Those languages probably don't have anything that has only one idiomatic solution. Even writing a for loop will have multiple different but viable alternatives.

Then there are people who want their language to be as simple as possible, yet still powerful enough to allow you to create all the things you can with Go.

There are very few such languages. In fact, there are a few things/special rules I'd like to see simplified in Go because they have less benefit than cost.

Having a simple language allows for some cool benefits, and if Go starts to compete with C++ for number of features, it will lose its main distinctive property.




That's a false dichotomy.

The desire for a simple language doesn't mean you have to accept all the mistakes Go made. Go is just not a very good language. It would be completely irrelevant without the Google name behind it.


> Go is just not a very good language.

It certainly could be better (this is true of everything that's not perfect), but it is being improved (and it's open source, so you and I can help make it better). I already prefer it over many other languages.

> It would be completely irrelevant without the Google name behind it.

You mean... It would be irrelevant if Google and other people who work on it (being open source, many contributors aren't Google employees) did not make it what it is?

That's like saying... <any product> would be irrelevant if <those who made it> didn't make it as good as it is. It is a true statement, but how is it useful?

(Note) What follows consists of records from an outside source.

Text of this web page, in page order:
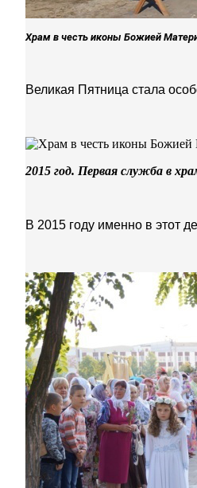
Храм в честь иконы Божией
Великая Пятница стала
2015 год. Первая служба в
В 2015 году именно в этот
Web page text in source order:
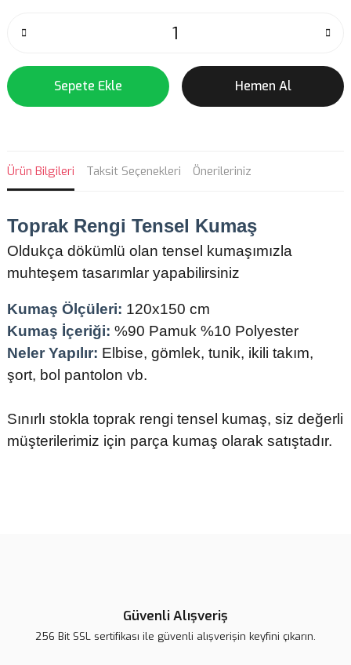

> but it is being improved

The things I care about can't be fixed, because they are fundamentally wrong in Go, they are not just some little oversight.

> I already prefer it over many other languages.

If I would start aiming low enough, I could also certainly find languages which are even worse than Go.

Honestly, I don't care. I prefer languages which do things better than X, not languages which are less worse than X.

> You mean... [...]

Eh no? I meant what I said. If the people who created Go wouldn't have been able to leverage the Google name (either by working at a company or by Google saying "don't use our brand for your toy projects") nobody would have cared.

But people said "OMG, Google invented online search!!! Then–by definition–they have to be language design experts, too!!!" and the tragedy unfolded.


Fair enough, it sounds like your needs are very different from what Go satisfies.

Just out of curiosity, what language(s) do you prefer to use over Go?

> Eh no? I meant what I said. If the people who created Go wouldn't have been able to leverage the Google name (either by working at a company or by Google saying "don't use our brand for your toy projects") nobody would have cared.

I have a very good counter-example for you. Google also made Dart. I have no interest in Dart and I don't think it's anywhere near as good as Go from what I can tell about it.


> counter-example

That's not a counter-example (necessary vs. sufficient).